◆ WORK TO COMPLETE: Copy out the entries that follow. Leave none out.

┌──

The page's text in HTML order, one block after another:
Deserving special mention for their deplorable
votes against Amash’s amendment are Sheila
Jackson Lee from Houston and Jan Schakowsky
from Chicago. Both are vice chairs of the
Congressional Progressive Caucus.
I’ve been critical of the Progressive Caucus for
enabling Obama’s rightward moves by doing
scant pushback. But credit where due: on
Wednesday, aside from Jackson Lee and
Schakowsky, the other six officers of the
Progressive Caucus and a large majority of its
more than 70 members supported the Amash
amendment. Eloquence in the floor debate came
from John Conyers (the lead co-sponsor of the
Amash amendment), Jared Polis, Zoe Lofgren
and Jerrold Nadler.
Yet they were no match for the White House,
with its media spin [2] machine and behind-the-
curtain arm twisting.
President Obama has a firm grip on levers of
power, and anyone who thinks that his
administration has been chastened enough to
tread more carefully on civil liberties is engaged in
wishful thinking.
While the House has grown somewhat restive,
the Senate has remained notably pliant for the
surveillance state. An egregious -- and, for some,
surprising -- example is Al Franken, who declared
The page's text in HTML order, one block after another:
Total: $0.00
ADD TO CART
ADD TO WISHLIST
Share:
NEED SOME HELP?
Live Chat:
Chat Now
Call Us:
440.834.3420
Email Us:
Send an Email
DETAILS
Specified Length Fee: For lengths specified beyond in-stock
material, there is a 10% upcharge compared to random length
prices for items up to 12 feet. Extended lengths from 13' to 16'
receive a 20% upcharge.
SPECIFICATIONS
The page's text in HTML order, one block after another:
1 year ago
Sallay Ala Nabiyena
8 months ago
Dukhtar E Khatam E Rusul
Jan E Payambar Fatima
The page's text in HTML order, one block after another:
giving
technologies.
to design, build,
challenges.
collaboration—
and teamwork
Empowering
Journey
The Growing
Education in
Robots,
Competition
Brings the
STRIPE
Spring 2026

└──

◆ YOUR RESPONSE:
The page's text in HTML order, one block after another:
Deserving special mention for their deplorable
votes against Amash’s amendment are Sheila
Jackson Lee from Houston and Jan Schakowsky
from Chicago. Both are vice chairs of the
Congressional Progressive Caucus.
I’ve been critical of the Progressive Caucus for
enabling Obama’s rightward moves by doing
scant pushback. But credit where due: on
Wednesday, aside from Jackson Lee and
Schakowsky, the other six officers of the
Progressive Caucus and a large majority of its
more than 70 members supported the Amash
amendment. Eloquence in the floor debate came
from John Conyers (the lead co-sponsor of the
Amash amendment), Jared Polis, Zoe Lofgren
and Jerrold Nadler.
Yet they were no match for the White House,
with its media spin [2] machine and behind-the-
curtain arm twisting.
President Obama has a firm grip on levers of
power, and anyone who thinks that his
administration has been chastened enough to
tread more carefully on civil liberties is engaged in
wishful thinking.
While the House has grown somewhat restive,
the Senate has remained notably pliant for the
surveillance state. An egregious -- and, for some,
surprising -- example is Al Franken, who declared
The page's text in HTML order, one block after another:
Total: $0.00
ADD TO CART
ADD TO WISHLIST
Share:
NEED SOME HELP?
Live Chat:
Chat Now
Call Us:
440.834.3420
Email Us:
Send an Email
DETAILS
Specified Length Fee: For lengths specified beyond in-stock
material, there is a 10% upcharge compared to random length
prices for items up to 12 feet. Extended lengths from 13' to 16'
receive a 20% upcharge.
SPECIFICATIONS
The page's text in HTML order, one block after another:
1 year ago
Sallay Ala Nabiyena
8 months ago
Dukhtar E Khatam E Rusul
Jan E Payambar Fatima
The page's text in HTML order, one block after another:
giving
technologies.
to design, build,
challenges.
collaboration—
and teamwork
Empowering
Journey
The Growing
Education in
Robots,
Competition
Brings the
STRIPE
Spring 2026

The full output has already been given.